Traversons le Danube pour nous rendre au sous-sol de l’Ars Electronica Center où deux tirages de grande taille de la série Remains de Quayola sont présentés. Accrochés à la verticale, ils nous projettent au sein d’une forêt de la vallée de Joux en Suisse illuminée par la lumière parfaitement blanche de la lune. Le niveau de détail des arbres qui nous environnent est celui du scanner 3D utilisé par l’artiste italien vivant et travaillant à Londres. La représentation du paysage, dans l’histoire de l’art, est étroitement liée aux inventions, comme celle de la photographie. Il est donc naturel que l’émergence des scanners 3D d’environnements extérieurs réactive la question du paysage. L’écorce des arbres de la série Remains est “plus vraie que nature”. Bien qu’il y ait aussi des approximations apportant une forme de rugosité à ces représentations tridimensionnelles dont les particules évoquent également le pointillisme en peinture. Quant aux noirs profonds, ils correspondent au lointain ou plus exactement à ce qui a échappé aux balayages de l’appareil.
Adrien M & Claire B, Mirages & miracles, 2017.
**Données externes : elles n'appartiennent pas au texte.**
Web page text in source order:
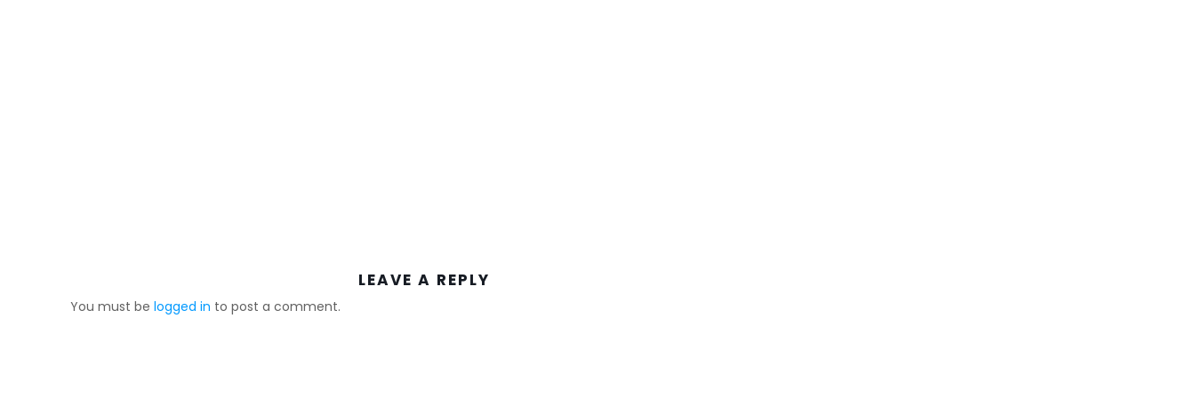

Dans les étages de l’Ars Electronica Center, l’exposition dédiée au travail de la compagnie française Adrien M & Claire B fait cohabiter chorégraphie et arts visuels. Intitulée Mirages & miracles, elle est constituée de tirages et d’objets que des tablettes augmentent. Le public, équipé de telles fenêtres ouvertes sur un monde de mirages et de miracles, a accès aux chorégraphies de performeurs, filaments ou particules qui augmentent les éléments en plan ou volume de cette exposition. L’idée que l’on observe le monde au travers d’une fenêtre renvoie tant aux origines de la perspective qu’à celles du cinéma. Les fenêtres avec lesquelles nous augmentons aujourd’hui nos connaissances sont celles d’écrans en tout genre que l’on finit par oublier. Au même titre que l’on oublie progressivement celui qu’une médiatrice ou un médiateur a placé entre nos mains pour que notre expérience du monde d’Adrien M & Claire B soit aussi complète que possible. Jusqu’à ce que, les saynètes se succédant, on ne tente plus de distinguer ce qui est là, dans l’espace physique, de ce qui l’augmente par l’écran.